== Segment start ==

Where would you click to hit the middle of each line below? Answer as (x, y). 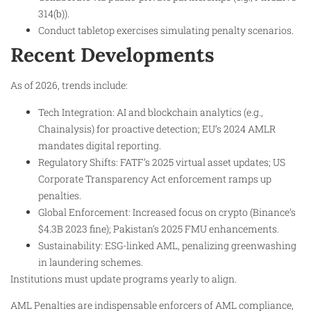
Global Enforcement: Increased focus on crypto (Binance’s (167, 212)
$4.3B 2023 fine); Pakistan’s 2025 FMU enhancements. (159, 228)
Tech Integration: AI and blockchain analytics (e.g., (151, 112)
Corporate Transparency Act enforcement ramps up (155, 178)
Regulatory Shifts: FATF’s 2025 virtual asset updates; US (162, 162)
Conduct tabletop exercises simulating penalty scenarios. (166, 31)
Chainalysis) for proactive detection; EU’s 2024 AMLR (157, 128)
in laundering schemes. (91, 262)
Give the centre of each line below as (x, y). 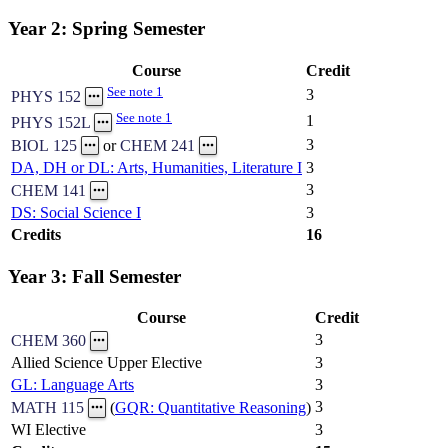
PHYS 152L (50, 123)
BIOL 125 (44, 146)
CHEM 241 (157, 146)
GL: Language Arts (72, 385)
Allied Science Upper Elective (106, 363)
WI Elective (48, 430)
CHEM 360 (48, 341)
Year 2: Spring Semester (106, 29)
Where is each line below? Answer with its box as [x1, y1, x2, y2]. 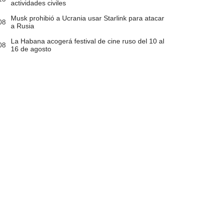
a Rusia [10, 22, 34, 30]
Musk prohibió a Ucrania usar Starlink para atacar [10, 14, 164, 22]
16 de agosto [10, 45, 51, 53]
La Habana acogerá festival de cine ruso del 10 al [10, 37, 164, 45]
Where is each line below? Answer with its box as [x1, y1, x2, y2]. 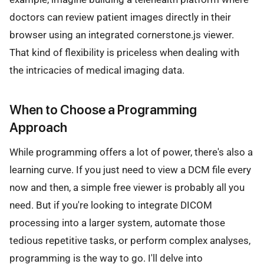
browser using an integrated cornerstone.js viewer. [9, 28, 234, 41]
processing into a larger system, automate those [9, 217, 225, 229]
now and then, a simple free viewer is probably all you [9, 181, 245, 194]
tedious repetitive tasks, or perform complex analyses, [9, 235, 250, 247]
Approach [9, 119, 67, 135]
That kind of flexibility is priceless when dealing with [9, 46, 239, 58]
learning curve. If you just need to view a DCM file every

== Segment end ==

Problem to work on:
Your reply should hold nothing but the lines above, from the one containing "Regulatory Shifts: FATF’s" to the one containing "browser using an", reproduced exactly minus the pictures.

Written solution:
Regulatory Shifts: FATF’s 2025 virtual asset updates; US (162, 162)
Conduct tabletop exercises simulating penalty scenarios. (166, 31)
Chainalysis) for proactive detection; EU’s 2024 AMLR (157, 128)
in laundering schemes. (91, 262)
Give the centre of each line below as (x, y). 
PHYS 152L (50, 123)
BIOL 125 (44, 146)
CHEM 241 (157, 146)
GL: Language Arts (72, 385)
Allied Science Upper Elective (106, 363)
WI Elective (48, 430)
CHEM 360 (48, 341)
Year 2: Spring Semester (106, 29)
Where is each line below? Answer with its box as [x1, y1, x2, y2]. 
a Rusia [10, 22, 34, 30]
Musk prohibió a Ucrania usar Starlink para atacar [10, 14, 164, 22]
16 de agosto [10, 45, 51, 53]
La Habana acogerá festival de cine ruso del 10 al [10, 37, 164, 45]
Where is each line below? Answer with its box as [x1, y1, x2, y2]. 
browser using an integrated cornerstone.js viewer. [9, 28, 234, 41]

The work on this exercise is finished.